Leroy and Fred play chess at a club every Wednesday. The probability that Leroy will lose is .3, that he will stalemate is .5, and that he will win is .2. The probability that Fred will lose is .25, that he will stalemate is .4, and that he will win is .35. What is the probability that at least one of them wins on a given Wednesday?
A .55
B .07
C .45
D .48
E .62
To find the probability that at least one of them wins on a given Wednesday, we can find the complement of the probability that both Leroy and Fred either lose or stalemate.
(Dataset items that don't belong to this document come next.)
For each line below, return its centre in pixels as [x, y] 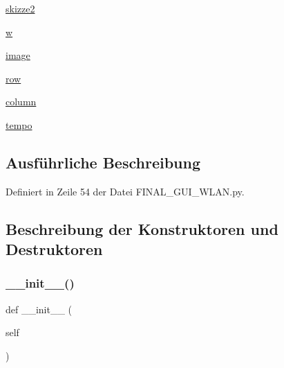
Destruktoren [54, 249]
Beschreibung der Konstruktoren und [142, 228]
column [21, 102]
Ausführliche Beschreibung [103, 162]
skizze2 [20, 8]
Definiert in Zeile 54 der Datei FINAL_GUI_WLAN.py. [125, 191]
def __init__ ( [39, 309]
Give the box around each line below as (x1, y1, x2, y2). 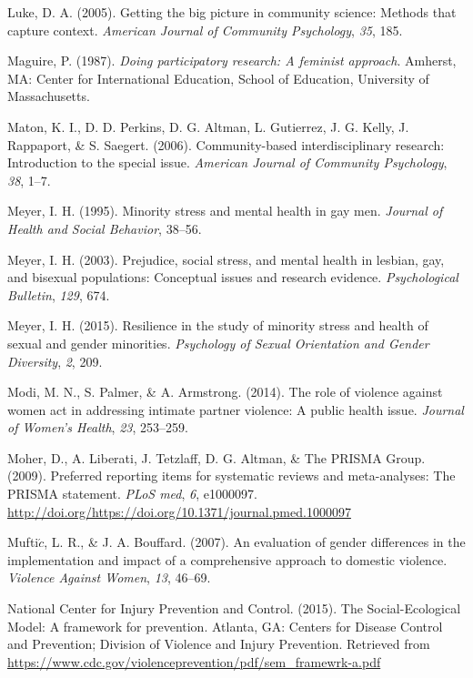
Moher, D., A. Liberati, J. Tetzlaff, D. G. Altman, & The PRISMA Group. (7, 448, 426, 467)
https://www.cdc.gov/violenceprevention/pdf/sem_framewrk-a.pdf (7, 652, 381, 671)
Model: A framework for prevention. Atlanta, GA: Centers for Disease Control (7, 616, 443, 635)
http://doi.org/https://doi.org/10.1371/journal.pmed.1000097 (7, 501, 351, 521)
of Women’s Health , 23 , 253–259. (7, 418, 188, 437)
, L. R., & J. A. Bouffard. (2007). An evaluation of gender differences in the (44, 532, 466, 552)
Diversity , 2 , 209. (7, 351, 103, 370)
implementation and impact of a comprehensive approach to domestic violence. (7, 550, 448, 569)
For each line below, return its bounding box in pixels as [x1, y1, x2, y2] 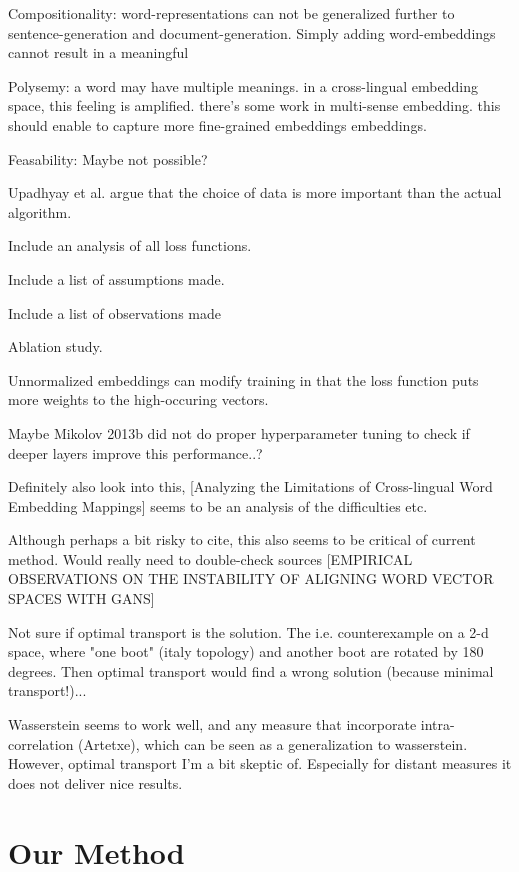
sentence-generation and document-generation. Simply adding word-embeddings [8, 22, 496, 43]
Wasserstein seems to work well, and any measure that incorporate [8, 714, 417, 735]
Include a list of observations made [8, 302, 221, 323]
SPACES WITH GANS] [8, 588, 155, 609]
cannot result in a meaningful [8, 42, 189, 63]
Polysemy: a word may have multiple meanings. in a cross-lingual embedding [8, 75, 478, 96]
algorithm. [8, 201, 72, 222]
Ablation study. [8, 336, 103, 357]
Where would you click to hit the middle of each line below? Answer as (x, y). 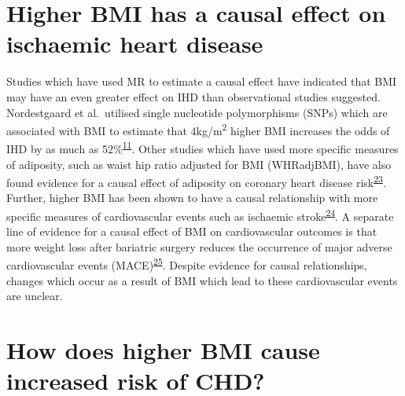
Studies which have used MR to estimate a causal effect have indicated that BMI (202, 81)
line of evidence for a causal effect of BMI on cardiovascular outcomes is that (192, 231)
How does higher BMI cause (163, 350)
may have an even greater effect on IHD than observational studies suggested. (193, 96)
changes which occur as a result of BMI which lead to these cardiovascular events (202, 280)
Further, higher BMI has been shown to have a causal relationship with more (192, 198)
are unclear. (35, 296)
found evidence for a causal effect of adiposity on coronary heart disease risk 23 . (196, 181)
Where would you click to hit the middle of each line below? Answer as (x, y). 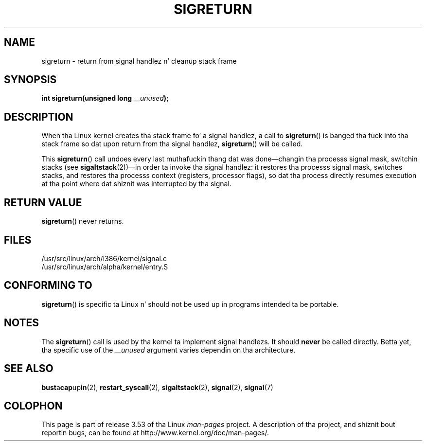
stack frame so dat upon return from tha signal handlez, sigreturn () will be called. (172, 144)
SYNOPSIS (30, 80)
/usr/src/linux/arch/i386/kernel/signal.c (104, 258)
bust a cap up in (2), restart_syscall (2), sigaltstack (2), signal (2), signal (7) (157, 387)
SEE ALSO (29, 369)
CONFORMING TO (48, 285)
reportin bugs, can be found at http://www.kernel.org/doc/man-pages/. (155, 433)
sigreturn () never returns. (83, 221)
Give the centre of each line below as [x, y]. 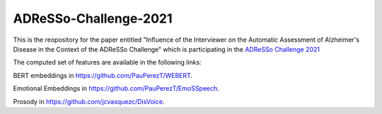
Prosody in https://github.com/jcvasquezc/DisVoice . [89, 101]
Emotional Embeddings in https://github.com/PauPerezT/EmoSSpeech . [116, 89]
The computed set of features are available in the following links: [107, 62]
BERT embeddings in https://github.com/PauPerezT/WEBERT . [103, 75]
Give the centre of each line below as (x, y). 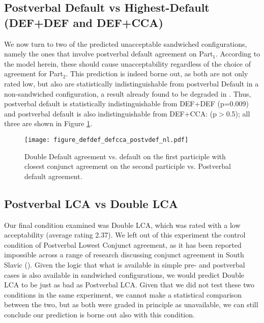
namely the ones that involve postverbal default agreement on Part (109, 54)
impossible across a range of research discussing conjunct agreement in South (124, 255)
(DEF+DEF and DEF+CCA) (84, 22)
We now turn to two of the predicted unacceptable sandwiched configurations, (126, 43)
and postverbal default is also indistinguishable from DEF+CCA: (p (110, 113)
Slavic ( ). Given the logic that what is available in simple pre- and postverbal (125, 264)
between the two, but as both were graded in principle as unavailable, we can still (131, 304)
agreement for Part (34, 74)
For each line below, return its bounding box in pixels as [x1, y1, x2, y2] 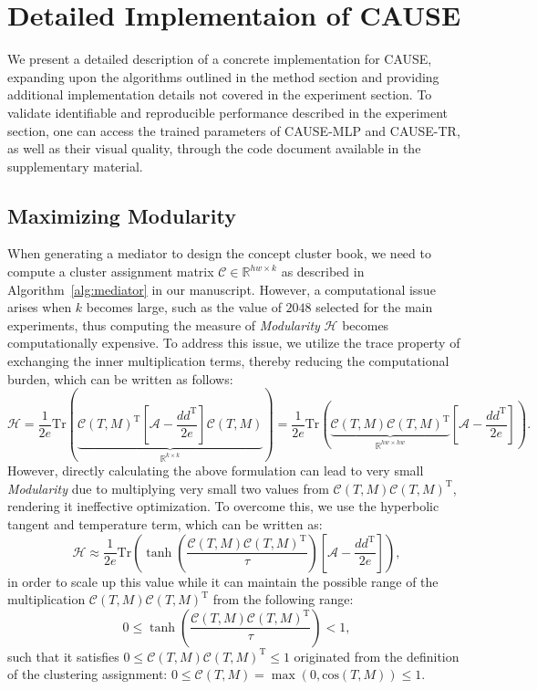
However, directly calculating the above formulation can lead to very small [7, 461, 424, 480]
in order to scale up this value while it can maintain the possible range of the [7, 571, 439, 591]
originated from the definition [294, 646, 460, 665]
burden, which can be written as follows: [7, 369, 233, 388]
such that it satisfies [7, 646, 119, 665]
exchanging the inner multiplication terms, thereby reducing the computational [7, 351, 449, 371]
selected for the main [315, 298, 433, 317]
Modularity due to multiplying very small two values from [7, 478, 329, 497]
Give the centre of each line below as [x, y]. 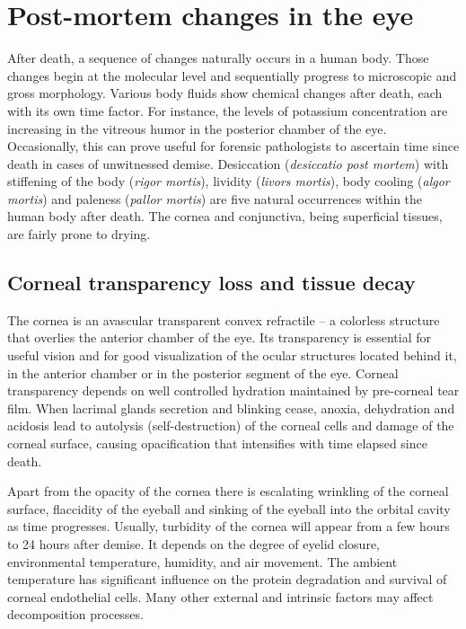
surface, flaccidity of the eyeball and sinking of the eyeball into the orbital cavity [229, 508]
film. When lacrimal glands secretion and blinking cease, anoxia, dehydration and [231, 408]
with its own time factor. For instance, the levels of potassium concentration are [228, 110]
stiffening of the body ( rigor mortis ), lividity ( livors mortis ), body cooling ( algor [229, 181]
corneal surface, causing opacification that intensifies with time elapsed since [217, 443]
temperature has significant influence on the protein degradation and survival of [227, 579]
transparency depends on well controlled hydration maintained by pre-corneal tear [233, 390]
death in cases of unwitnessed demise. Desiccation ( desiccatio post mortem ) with [228, 163]
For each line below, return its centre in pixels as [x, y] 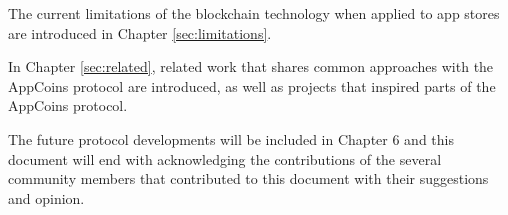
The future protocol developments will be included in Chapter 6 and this [231, 138]
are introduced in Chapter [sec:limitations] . [140, 32]
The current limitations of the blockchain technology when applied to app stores [254, 13]
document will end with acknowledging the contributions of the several [225, 158]
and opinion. [46, 197]
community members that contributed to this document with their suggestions [248, 178]
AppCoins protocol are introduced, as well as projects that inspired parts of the [252, 85]
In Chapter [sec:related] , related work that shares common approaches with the [251, 66]
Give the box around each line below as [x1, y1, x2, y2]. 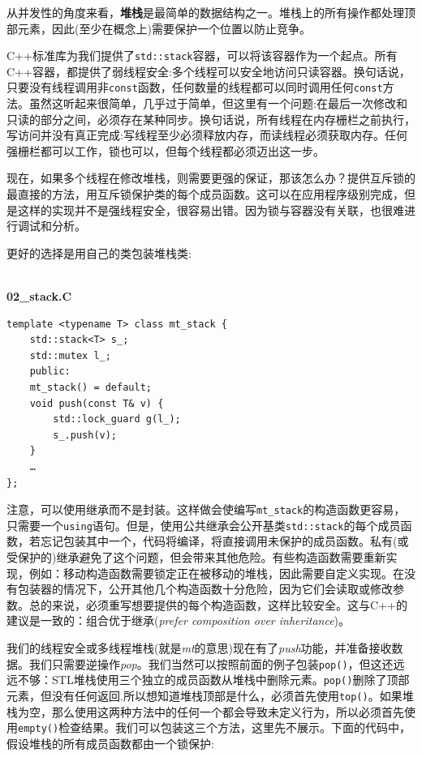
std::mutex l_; [29, 349, 111, 361]
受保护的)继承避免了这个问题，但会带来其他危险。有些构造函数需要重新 [6, 549, 386, 566]
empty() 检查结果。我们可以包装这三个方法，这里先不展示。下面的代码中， [18, 719, 411, 736]
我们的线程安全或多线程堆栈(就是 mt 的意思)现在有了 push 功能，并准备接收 [6, 639, 392, 656]
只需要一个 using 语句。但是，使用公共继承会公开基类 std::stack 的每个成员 [6, 516, 401, 533]
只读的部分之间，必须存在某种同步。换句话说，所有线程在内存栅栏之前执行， [6, 110, 416, 127]
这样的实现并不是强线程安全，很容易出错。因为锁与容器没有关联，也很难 [17, 201, 404, 218]
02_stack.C [6, 288, 72, 305]
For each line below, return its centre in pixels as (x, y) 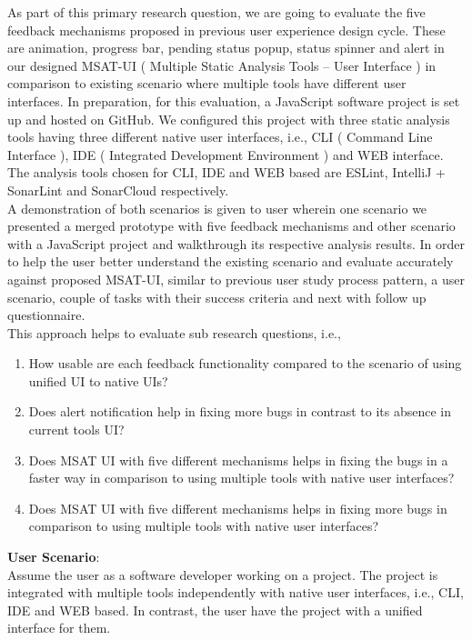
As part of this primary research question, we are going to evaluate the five (216, 12)
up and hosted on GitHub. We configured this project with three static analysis (229, 119)
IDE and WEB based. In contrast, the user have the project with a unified (215, 610)
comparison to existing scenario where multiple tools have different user (207, 83)
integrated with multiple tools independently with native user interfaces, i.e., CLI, (236, 592)
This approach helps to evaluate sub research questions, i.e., (174, 332)
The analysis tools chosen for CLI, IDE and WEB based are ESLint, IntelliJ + (226, 172)
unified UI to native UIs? (98, 380)
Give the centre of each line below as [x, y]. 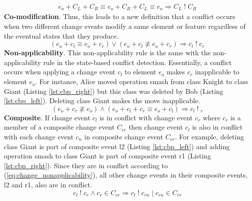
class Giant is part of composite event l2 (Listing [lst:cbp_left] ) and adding [117, 146]
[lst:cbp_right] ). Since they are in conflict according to [86, 165]
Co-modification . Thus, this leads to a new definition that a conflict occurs [120, 16]
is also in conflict [217, 127]
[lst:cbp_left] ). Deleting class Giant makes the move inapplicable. [102, 100]
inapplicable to [217, 72]
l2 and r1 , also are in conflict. [48, 184]
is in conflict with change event [146, 117]
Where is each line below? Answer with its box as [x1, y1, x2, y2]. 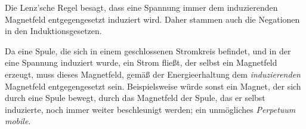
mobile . [5, 115, 31, 127]
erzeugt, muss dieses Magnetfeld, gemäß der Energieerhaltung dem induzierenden [5, 67, 301, 80]
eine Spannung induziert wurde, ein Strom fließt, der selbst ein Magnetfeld [5, 56, 277, 69]
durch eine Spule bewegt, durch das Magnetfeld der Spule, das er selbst [5, 91, 265, 104]
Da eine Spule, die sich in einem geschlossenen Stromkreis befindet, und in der [5, 44, 291, 57]
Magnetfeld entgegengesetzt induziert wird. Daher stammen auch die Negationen [5, 13, 300, 25]
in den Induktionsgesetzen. [5, 24, 102, 37]
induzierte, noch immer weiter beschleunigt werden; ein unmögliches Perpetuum [5, 103, 296, 115]
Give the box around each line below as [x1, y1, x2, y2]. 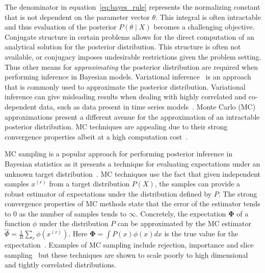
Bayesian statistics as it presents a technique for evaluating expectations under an [5, 158, 260, 169]
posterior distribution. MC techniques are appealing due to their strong [5, 121, 228, 132]
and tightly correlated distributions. [5, 259, 116, 270]
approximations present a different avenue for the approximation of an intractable [5, 111, 260, 122]
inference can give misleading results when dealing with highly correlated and [5, 91, 247, 102]
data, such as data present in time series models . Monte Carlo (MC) [39, 101, 256, 112]
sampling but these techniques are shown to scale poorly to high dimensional [5, 249, 248, 260]
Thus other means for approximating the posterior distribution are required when [5, 61, 258, 72]
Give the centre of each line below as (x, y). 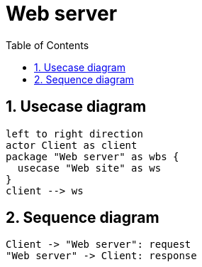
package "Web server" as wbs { (92, 156)
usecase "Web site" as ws (89, 168)
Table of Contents (47, 45)
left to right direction (74, 133)
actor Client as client (72, 145)
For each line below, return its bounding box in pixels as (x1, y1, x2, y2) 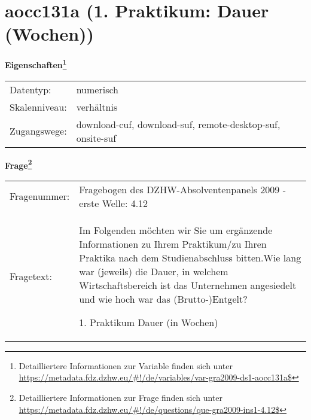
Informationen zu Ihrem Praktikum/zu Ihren (79, 236, 267, 251)
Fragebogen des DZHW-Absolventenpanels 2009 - (79, 182, 286, 196)
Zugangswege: (10, 124, 67, 138)
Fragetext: (10, 269, 52, 283)
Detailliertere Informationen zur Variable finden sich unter (19, 359, 233, 372)
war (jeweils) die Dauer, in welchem (79, 264, 228, 278)
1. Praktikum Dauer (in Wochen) (79, 315, 218, 329)
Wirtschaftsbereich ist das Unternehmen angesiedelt (79, 278, 297, 292)
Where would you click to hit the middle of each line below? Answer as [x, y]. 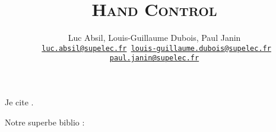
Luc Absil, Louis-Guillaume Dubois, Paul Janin [154, 38]
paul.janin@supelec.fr [154, 58]
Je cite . [19, 102]
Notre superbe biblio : [45, 122]
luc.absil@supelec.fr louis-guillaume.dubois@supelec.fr [156, 48]
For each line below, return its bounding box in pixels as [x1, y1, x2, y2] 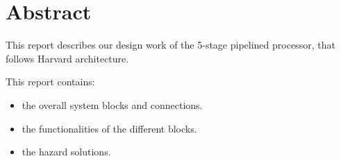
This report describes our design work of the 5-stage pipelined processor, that [6, 37, 335, 52]
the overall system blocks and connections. [22, 97, 203, 112]
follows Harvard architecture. [6, 51, 129, 65]
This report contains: [6, 74, 95, 89]
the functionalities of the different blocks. [22, 121, 197, 135]
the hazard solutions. [22, 144, 111, 159]
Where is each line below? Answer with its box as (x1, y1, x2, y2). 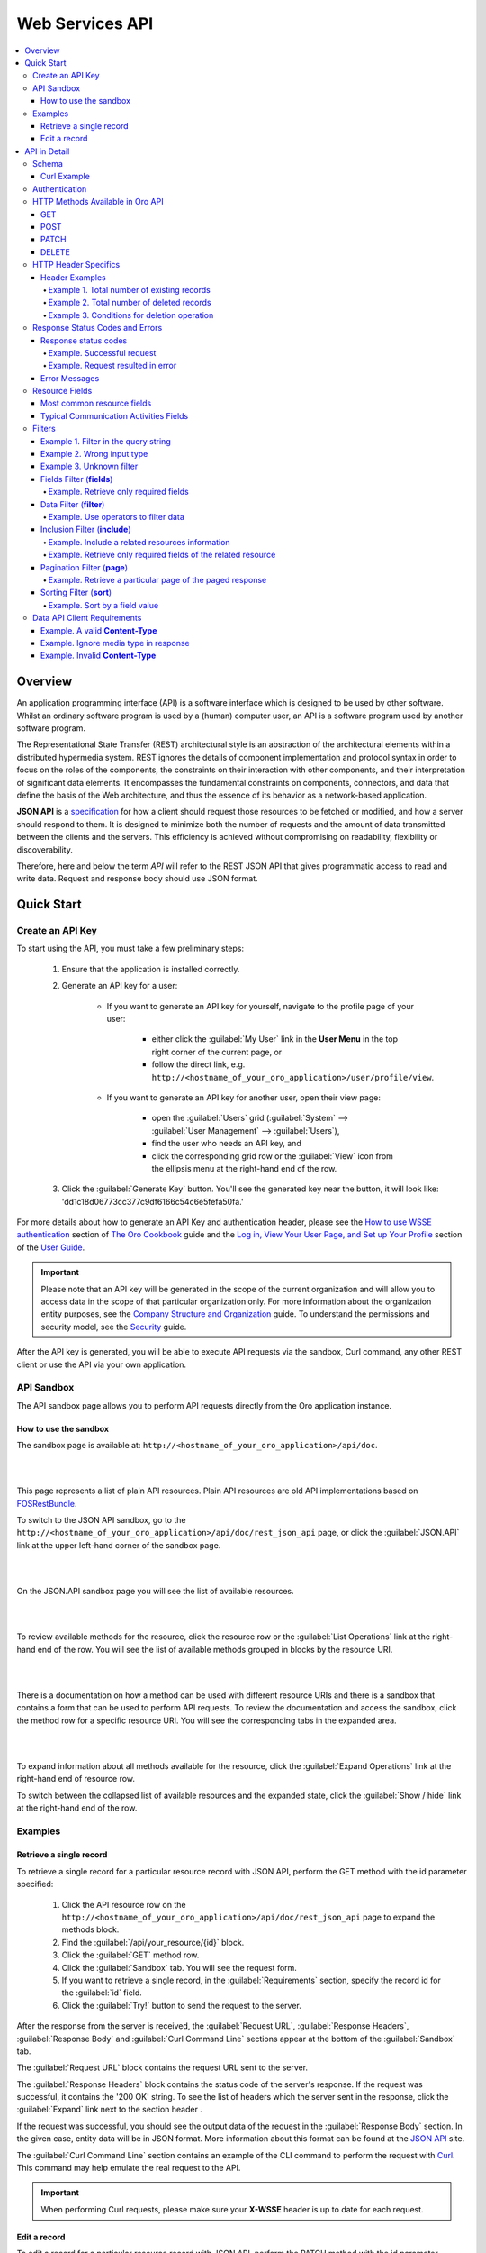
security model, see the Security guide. (40, 1321, 187, 1332)
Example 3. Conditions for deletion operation (48, 309, 214, 320)
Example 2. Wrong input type (40, 449, 148, 460)
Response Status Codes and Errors (32, 323, 163, 333)
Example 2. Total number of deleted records (48, 297, 211, 308)
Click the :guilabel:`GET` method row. (61, 1949, 200, 1960)
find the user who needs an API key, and (151, 1138, 301, 1149)
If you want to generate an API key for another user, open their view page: (106, 1091, 382, 1103)
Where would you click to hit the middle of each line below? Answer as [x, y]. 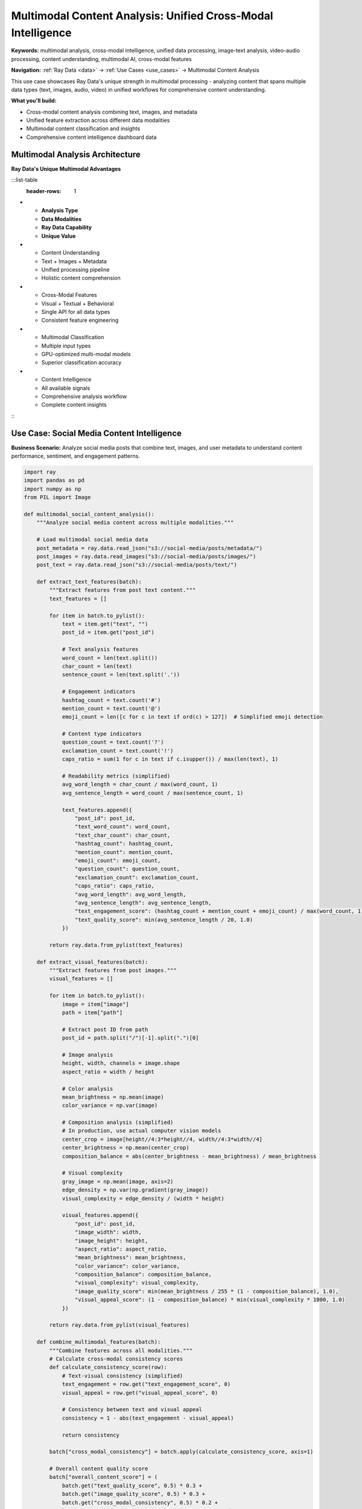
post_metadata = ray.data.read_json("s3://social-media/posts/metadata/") [149, 548]
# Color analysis [87, 1089]
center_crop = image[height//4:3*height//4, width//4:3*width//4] [162, 1139]
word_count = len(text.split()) [110, 658]
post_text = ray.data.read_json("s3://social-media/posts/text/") [137, 565]
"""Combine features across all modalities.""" [121, 1350]
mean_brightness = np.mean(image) [113, 1097]
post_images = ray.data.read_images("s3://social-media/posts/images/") [146, 556]
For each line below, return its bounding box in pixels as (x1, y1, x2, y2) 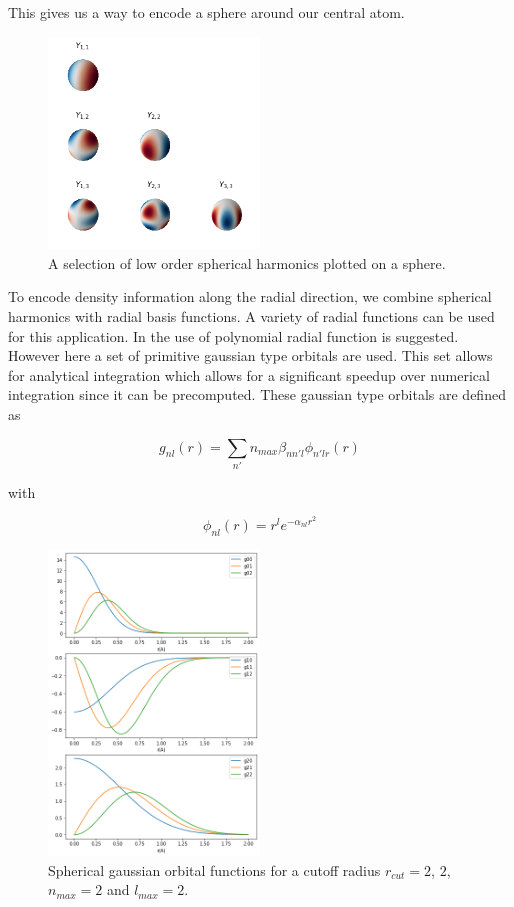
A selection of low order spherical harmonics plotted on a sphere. (48, 252, 446, 273)
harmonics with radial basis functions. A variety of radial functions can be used (8, 305, 495, 326)
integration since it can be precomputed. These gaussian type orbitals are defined (8, 384, 506, 405)
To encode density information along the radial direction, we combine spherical (8, 286, 492, 307)
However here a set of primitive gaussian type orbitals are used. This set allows (8, 345, 493, 366)
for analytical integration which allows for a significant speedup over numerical (8, 364, 490, 385)
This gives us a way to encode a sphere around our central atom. (8, 2, 405, 22)
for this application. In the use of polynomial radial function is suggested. (8, 325, 459, 346)

Let's start by finding the probability that both Leroy and Fred either lose or stalemate:
Probability of Leroy losing or stalemate = Probability of Leroy losing + Probability of Leroy stalemate = 0.3 + 0.5 = 0.8
Probability of Fred losing or stalemate = Probability of Fred losing + Probability of Fred stalemate = 0.25 + 0.4 = 0.65
Now, to find the probability that both Leroy and Fred either lose or stalemate, we multiply their individual probabilities together:
Probability that both Leroy and Fred either lose or stalemate = Probability of Leroy losing or stalemate * Probability of Fred losing or stalemate = 0.8 * 0.65 = 0.52
Finally, to find the probability that at least one of them wins, we take the complement of the probability that both Leroy and Fred either lose or stalemate:
Probability that at least one of them wins = 1 - Probability that both Leroy and Fred either lose or stalemate = 1 - 0.52 = 0.48
Therefore, the probability that at least one of them wins on a given Wednesday is 0.48.
The answer is D) 0.48.